:: The problem ::
Tally the lines below that hold the string "application", and give only the tally.

Data extracted from a collection

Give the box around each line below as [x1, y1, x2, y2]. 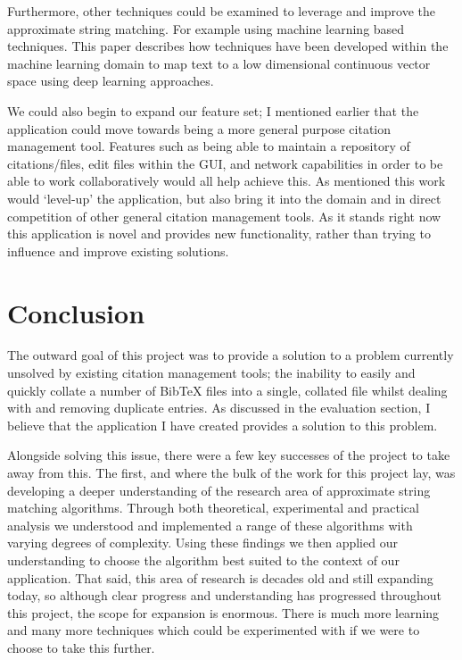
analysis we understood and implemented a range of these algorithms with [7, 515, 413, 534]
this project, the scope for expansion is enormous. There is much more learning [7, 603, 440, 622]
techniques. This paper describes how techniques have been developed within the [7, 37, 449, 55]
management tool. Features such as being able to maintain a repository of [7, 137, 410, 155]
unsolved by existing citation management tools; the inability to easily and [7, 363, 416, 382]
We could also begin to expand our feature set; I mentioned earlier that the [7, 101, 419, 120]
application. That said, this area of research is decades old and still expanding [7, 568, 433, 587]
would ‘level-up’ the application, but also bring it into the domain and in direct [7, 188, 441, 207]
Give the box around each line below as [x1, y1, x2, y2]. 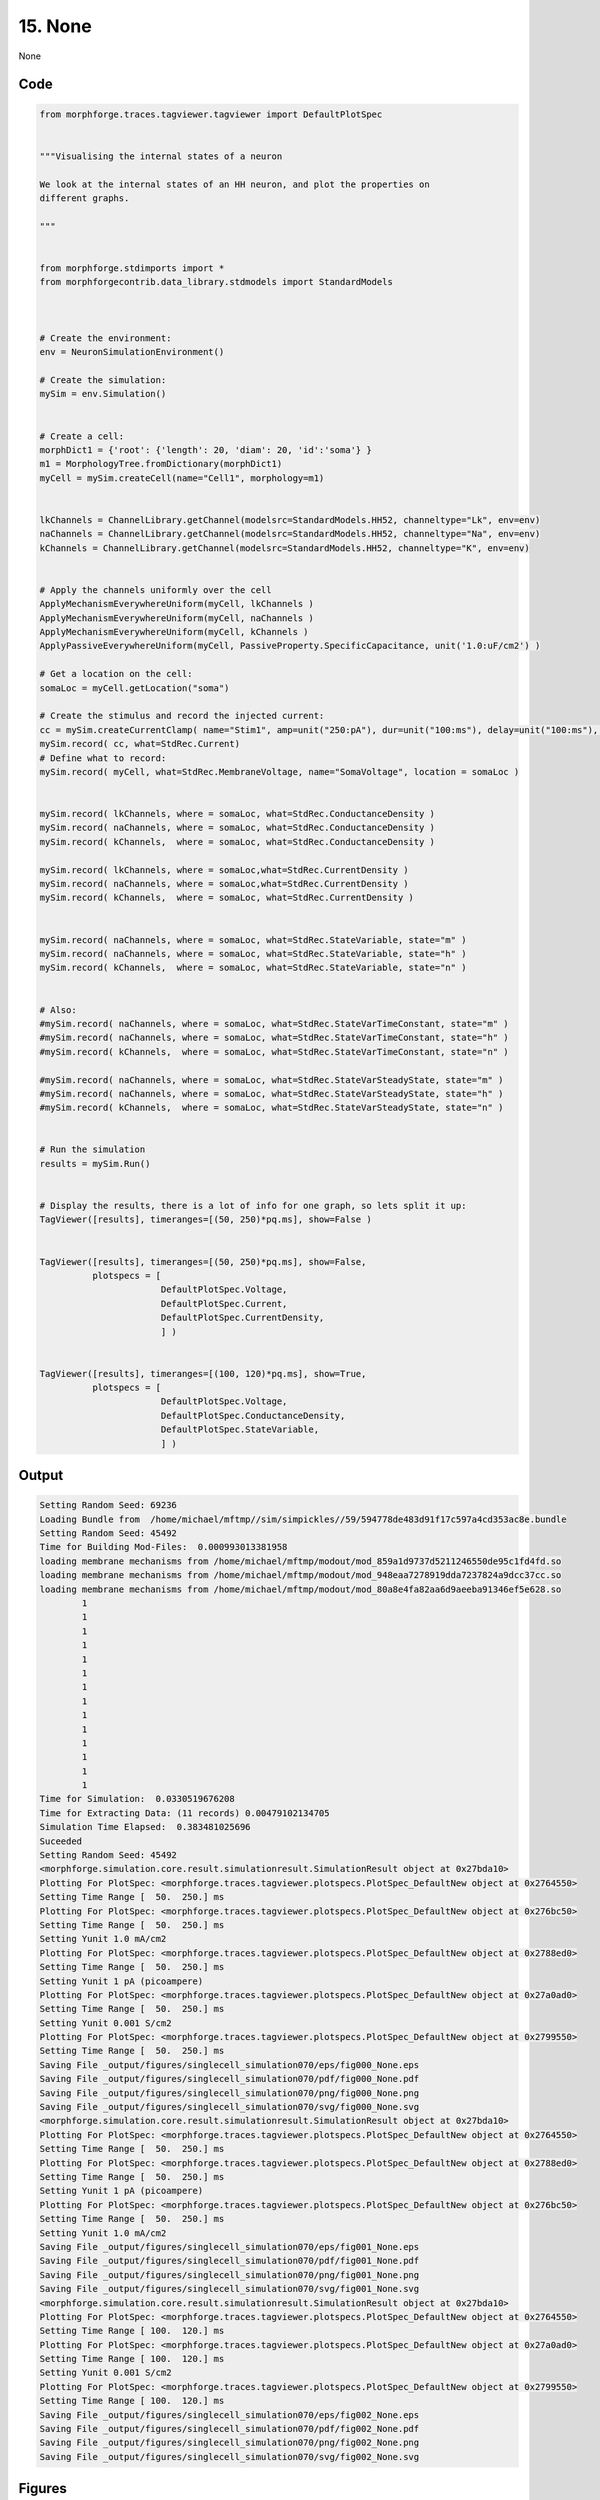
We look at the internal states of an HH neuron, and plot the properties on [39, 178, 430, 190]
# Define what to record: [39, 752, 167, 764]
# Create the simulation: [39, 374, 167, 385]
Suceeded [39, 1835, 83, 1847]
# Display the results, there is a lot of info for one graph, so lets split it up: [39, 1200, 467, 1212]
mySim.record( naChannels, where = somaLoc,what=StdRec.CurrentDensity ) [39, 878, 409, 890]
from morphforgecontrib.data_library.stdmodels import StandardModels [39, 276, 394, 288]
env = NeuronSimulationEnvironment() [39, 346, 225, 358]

:: Answer space ::
2